+++ RECORD EXCERPTS

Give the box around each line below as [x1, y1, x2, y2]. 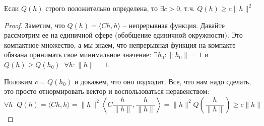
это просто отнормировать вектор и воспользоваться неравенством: [4, 86, 210, 96]
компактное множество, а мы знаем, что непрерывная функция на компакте [4, 39, 236, 50]
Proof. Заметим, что [4, 20, 65, 30]
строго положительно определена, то [45, 3, 158, 13]
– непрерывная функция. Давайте [122, 20, 225, 30]
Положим [4, 76, 33, 86]
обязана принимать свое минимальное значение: [4, 49, 152, 60]
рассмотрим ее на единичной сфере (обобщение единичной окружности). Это [4, 30, 243, 40]
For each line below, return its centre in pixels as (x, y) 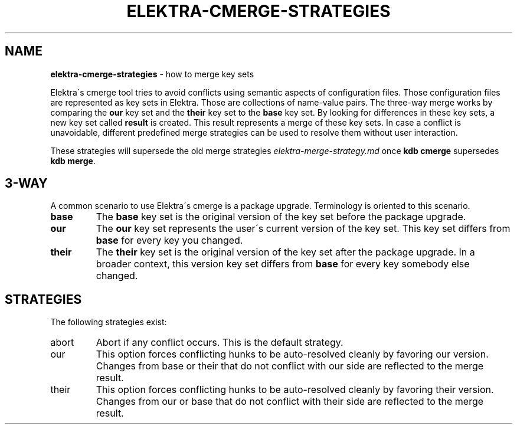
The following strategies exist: (109, 322)
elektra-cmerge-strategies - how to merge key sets (152, 74)
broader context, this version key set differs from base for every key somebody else (283, 264)
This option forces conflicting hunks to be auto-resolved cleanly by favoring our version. (292, 354)
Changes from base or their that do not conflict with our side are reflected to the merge (290, 366)
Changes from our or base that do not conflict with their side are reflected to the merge (290, 402)
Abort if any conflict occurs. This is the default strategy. (220, 343)
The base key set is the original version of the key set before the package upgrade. (281, 217)
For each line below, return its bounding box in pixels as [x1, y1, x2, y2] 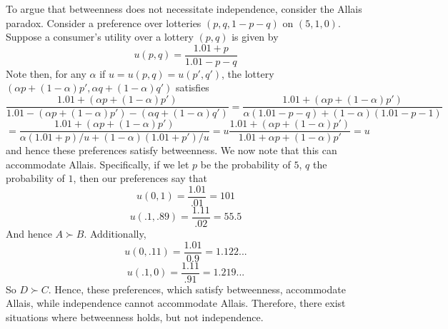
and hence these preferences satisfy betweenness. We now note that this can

++++++

*AIM OF THE EXERCISE*. Give the lines again word for word, from the start of the records to the line holding "Changes from our", both included, and leave out any picture.

*REPLY*.
Give the box around each line below as [x1, y1, x2, y2]. 
это просто отнормировать вектор и воспользоваться неравенством: [4, 86, 210, 96]
компактное множество, а мы знаем, что непрерывная функция на компакте [4, 39, 236, 50]
Proof. Заметим, что [4, 20, 65, 30]
строго положительно определена, то [45, 3, 158, 13]
– непрерывная функция. Давайте [122, 20, 225, 30]
Положим [4, 76, 33, 86]
обязана принимать свое минимальное значение: [4, 49, 152, 60]
рассмотрим ее на единичной сфере (обобщение единичной окружности). Это [4, 30, 243, 40]
For each line below, return its centre in pixels as (x, y) 
The following strategies exist: (109, 322)
elektra-cmerge-strategies - how to merge key sets (152, 74)
broader context, this version key set differs from base for every key somebody else (283, 264)
This option forces conflicting hunks to be auto-resolved cleanly by favoring our version. (292, 354)
Changes from base or their that do not conflict with our side are reflected to the merge (290, 366)
Changes from our or base that do not conflict with their side are reflected to the merge (290, 402)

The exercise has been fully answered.